В дежурке на столе перед капитаном Барановым стояли три "кейса", принадлежавшие гостям, и три одинаковых, средней величины, целлофановых пакета.
— Сувениры в Москву… — объяснил мне по-приятельски Баранов. Мы были в дежурке одни.
От него я узнал также, что неназванная сила, имеющая власть на Берегу, отменила запрет на эксплуатацию установки на сажевом комбинате. Отмена была оговорена множеством предупреждений — "в виде исключения…", "учитывая насущную потребность промышленности…". Правительственная комиссия, которая должна была расследовать случившееся, переложила свои функции на республиканский комитет народного контроля.
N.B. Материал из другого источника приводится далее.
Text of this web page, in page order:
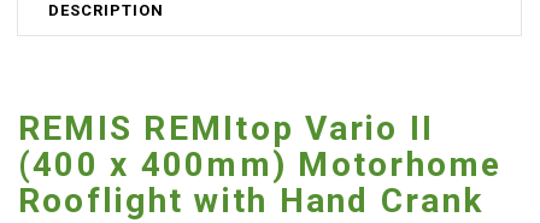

Смысл был ясен: Кудреватых победил.
Я поднялся к себе. Начальство только еще покинуло здание, а сотрудники уже бросили работу. В коридоре, и на лестнице курили. Дым стоял коромыслом.
Методы устрашения, к которым прибегал мой однокашник, могли лишь вызвать имитацию дисциплины. Я снова вспомнил лягушачью лапку в формалине, дергавшуюся под влиянием раздраженного нерва. С прекращением активного воздействия на нее мертвая лапка мгновенно замирала.
— У нас новость, — встретила меня Гезель. — Балу вызвали в Астрахань. Он оставил записку.
Я развернул ее.
"Меня включили в следственно-оперативную группу по делу Баларгимова…" — Нечто подобное я предвидел.
— Что еще?
— Звонили из рыбинспекции. — Гезель подала мне лист бумаги: "Актов об уничтожении браконьерской лодки за 22 сентября в рыбоохране не зарегистрировано".
— А это? — Я увидел на столе у нее конверт: "Восточнокаспийск. Водному прокурору. Лично".
— Это? Из дежурки принесли.
Я вскрыл конверт. На квадратной четвертушке, вырванной из тетради, было начертано: "Качкалдаков отравил директор заповедника".
Письмо без подписи.
"Анонимка — позорное орудие сведения счетов, — шумел на совещаниях прежний мой шеф по прокуратуре. — Честный человек обязательно подпишет заявление. Не побоится!"